Army Needs to Make More Effective Use of Limited Training Funds Gao ID: NSIAD-90-55 February 7, 1990

Pursuant to a congressional request, GAO examined the Army's Individual Ready Reserve (IRR) training program, intended to train soldiers with previous Army service for swift mobilization and deployment in combat situations, to determine whether the Army focused training funds on skills that required refresher training and were most needed in the early days of conflict.

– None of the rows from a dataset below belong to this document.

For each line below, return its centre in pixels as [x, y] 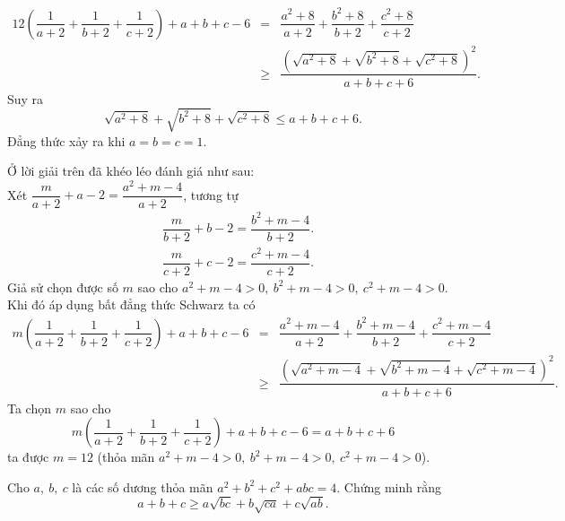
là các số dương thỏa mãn [143, 486]
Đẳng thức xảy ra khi [66, 140]
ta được [28, 457]
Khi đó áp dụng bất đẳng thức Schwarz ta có [131, 304]
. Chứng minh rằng [389, 486]
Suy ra [26, 98]
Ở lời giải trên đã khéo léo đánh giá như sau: [131, 171]
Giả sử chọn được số [63, 287]

GAO found that the Army: (1) generally did not provide IRR members with refresher training consistent with their intended wartime roles, with the majority of the soldiers not receiving any mobilization training during fiscal year (FY) 1987 and FY 1988; (2) did not determine which skills of IRR members required refresher training; (3) assigned the lowest funding priority to IRR training within its reserve personnel account; (4) reprogrammed 25 percent of the $72-million FY 1988 mobilization training budget to other areas; (5) prioritized professional development education, which was required for promotion, over mobilization readiness training; (6) provided more training to IRR officers and members who would not be required during early combat than to IRR members in the lowest skill areas; (7) spent more than 26 percent of IRR mobilization training funds on non-training activities; (8) assigned multiple training tours to a small number of officers and IRR members, while most IRR soldiers received no training at all; (9) did not follow the Department of Defense's (DOD) directive that it determine IRR skill decay, identify the most appropriate timing for refresher training, and begin refresher training no later than FY 1988; and (10) lacked guidance to enable it to apply a model for prioritizing IRR member training decisions.

Recommendations

Our recommendations from this work are listed below with a Contact for more information. Status will change from "In process" to "Open," "Closed - implemented," or "Closed - not implemented" based on our follow up work.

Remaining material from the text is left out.